Peculiarities in Test Management of Voice User Interfaces (VUI)

In the test management of voice user interfaces, several challenges arise in software testing. There are differences between testing voice user interfaces and graphical user interfaces. This is mainly due to the variety of input options through spoken or written language. Also, it is not clear how to measure the accuracy of voice user interfaces. To eliminate this circumstance, requirements and acceptance criteria are determined from the outset. In addition, it is difficult to find appropriate verbal utterances for a test that encompasses the breadth of verbal possibilities. Finally, it must be clarified how tests with the variety of statements can be automated in such a way that they are value-added and risk-oriented.
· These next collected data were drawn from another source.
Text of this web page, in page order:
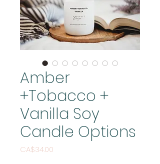
Amber
+Tobacco +
Vanilla Soy
Candle Options
CA$34.00
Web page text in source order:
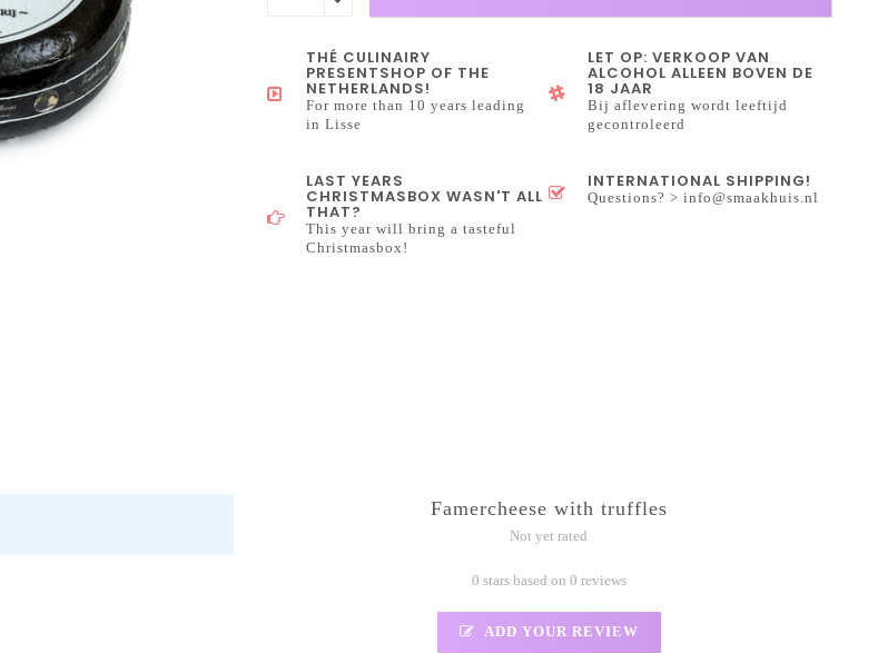
THÉ CULINAIRY
PRESENTSHOP OF THE
NETHERLANDS!
For more than 10 years leading
in Lisse
LET OP: VERKOOP VAN
ALCOHOL ALLEEN BOVEN DE
18 JAAR
Bij aflevering wordt leeftijd
gecontroleerd
LAST YEARS
CHRISTMASBOX WASN'T ALL
THAT?
This year will bring a tasteful
Christmasbox!
INTERNATIONAL SHIPPING!
Questions? >info@smaakhuis.nl
Famercheese with truffles
Not yet rated
0 stars based on 0 reviews
ADD YOUR REVIEW

These points are described in this article and possible solutions are shown at the same time.

Software testing and the requirements of voice user interfaces

Tools for quality assurance in agile software development

Requirements in agile development teams are described by:

Definition of Ready – conditions for starting the task
Definition of Done – Conditions for completing the task
User Stories - Content of the task
Scenario(s) - Points to consider in the task
Acceptance Criteria – conditions for acceptance of the task

The software requirements are described by the team from the customer's point of view and noted in user stories. At the same time, acceptance criteria and the definition of done are noted and become requirements.

Test execution on voice user interfaces

There are differences in input for voice user interfaces (VUI). The speed of the speech input has an impact on the accuracy of the speech recognition just like the volume, the articulation or the pitch. This decides on the success or failure of the input and thus of the application.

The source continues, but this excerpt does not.